Low volume and high interdependency
Complications with shared databases are not nearly as problematic when dealing with low volumes of data. So long as that shared database maintains logical table partitioning between logic and state information, it offers a much nicer alternative to the technical complexity associated with managing multiple databases. Even if the application or number of services will grow over time, the shared database can still act as a good starting point until the system reaches a critical mass.
This is especially true for low-volume systems that also demand a certain degree of coupling between services. It makes sense to continue using a single shared database in this architecture because you'll face much less refactoring and application redesign work.

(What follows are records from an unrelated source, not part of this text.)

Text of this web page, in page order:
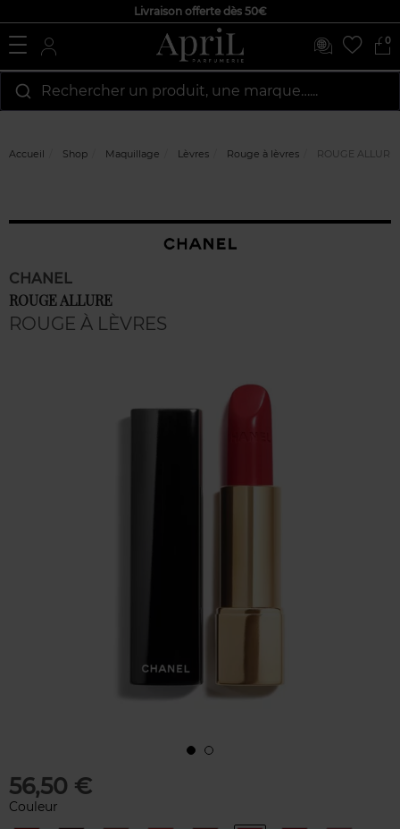
Livraison offerte dès 50€
0
Rechercher un produit, une marque…...
Accueil Shop Maquillage Lèvres Rouge à lèvres ROUGE ALLURE
CHANEL
ROUGE ALLURE
ROUGE À LÈVRES
56,50 €
Couleur
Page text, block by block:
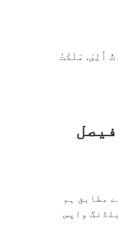
أَنِّىْ. مَلَكْتُ
– شاہ فیصل
25 اگست 2019ء معمول کے مطابق ہم
واپس
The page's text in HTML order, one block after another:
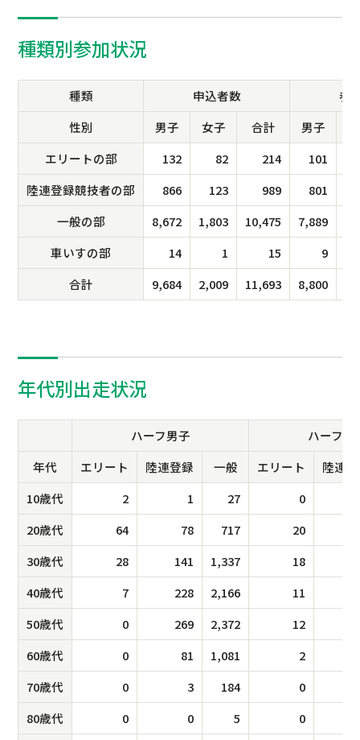
種類別参加状況
種類 申込者数
参
性別
男子 女子 合計 男子
エリートの部
132 82 214
101
陸連登録競技者の部
866 123 989 801
一般の部
8,672 1,803 10,475 7,889
車いすの部
14 1 15
9
合計
9,684 2,009 11,693 8,800
年代別出走状況
ハーフ男子
ハーフ女
年代
エリート 陸連登録 一般 エリート
陸連
10歳代
2 1 27
0
20歳代
64 78 717
20
30歳代
28 141 1,337 18
40歳代
7 228 2,166 11
50歳代
0 269 2,372 12
60歳代
0 81 1,081 2
70歳代
0 3 184
0
80歳代
0 0 5
0
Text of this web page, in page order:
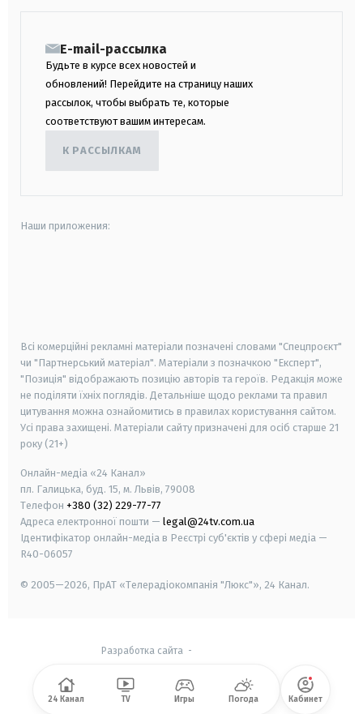
E-mail-рассылка
Будьте в курсе всех новостей и
обновлений! Перейдите на страницу наших
рассылок, чтобы выбрать те, которые
соответствуют вашим интересам.
К РАССЫЛКАМ
Наши приложения:
Всі комерційні рекламні матеріали позначені словами "Спецпроєкт"
чи "Партнерський матеріал". Матеріали з позначкою "Експерт",
"Позиція" відображають позицію авторів та героїв. Редакція може
не поділяти їхніх поглядів. Детальніше щодо реклами та правил
цитування можна ознайомитись в правилах користування сайтом.
Усі права захищені. Матеріали сайту призначені для осіб старше 21
року (21+)
Онлайн-медіа «24 Канал»
пл. Галицька, буд. 15, м. Львів, 79008
Телефон +380 (32) 229-77-77
Адреса електронної пошти — legal@24tv.com.ua
Ідентифікатор онлайн-медіа в Реєстрі суб'єктів у сфері медіа —
R40-06057
© 2005—2026, ПрАТ «Телерадіокомпанія "Люкс"», 24 Канал.
Разработка сайта -
24 Канал TV Игры Погода Кабинет
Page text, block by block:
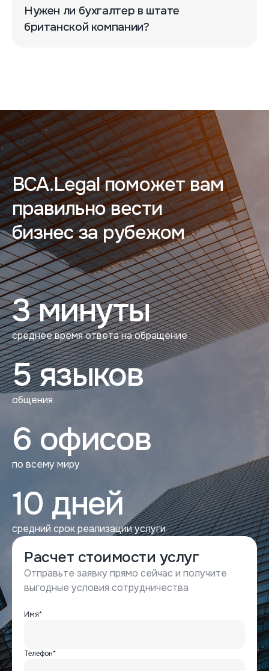
Нужен ли бухгалтер в штате
британской компании?
BCA.Legal поможет вам
правильно вести
бизнес за рубежом
3 минуты
среднее время ответа на обращение
5 языков
общения
6 офисов
по всему миру
10 дней
средний срок реализации услуги
Расчет стоимости услуг
Отправьте заявку прямо сейчас и получите
выгодные условия сотрудничества
Имя*
Телефон*

Techniques to support shared databases
As mentioned earlier, shared databases introduce tight coupling between services, so they should be used with caution. It's also important to examine whether a perceived need to explicitly share a database between services simply stems from an inability to clearly define bounded contexts.
However, assuming those bounded contexts are properly defined, there are a few techniques that can help teams mitigate the unwanted side effects of using shared databases for microservices.
Logical partitioning of tables
Even if microservices share a database, it is possible to configure a single database so that tables are separated by clearly defined, logical boundaries and owned by specific services. There are simple ways to enforce this separation, such as assigning database-specific roles and permissions to individual services. This can help prevent accidental access or unwanted coupling between services. You can also create certain communal permissions that are used when multiple services need to share a single set of data.
Single writer, multiple readers
It's also possible to strategically use hot tables (a term used to describe tables shared by multiple services) to support a shared database model. One way to approach this is to allow one service in that table ownership over all data writes and update processes. Meanwhile, multiple services can continue to read data without any effect on the underlying writes and updates. In some cases, it may be possible to do this through change data capture events.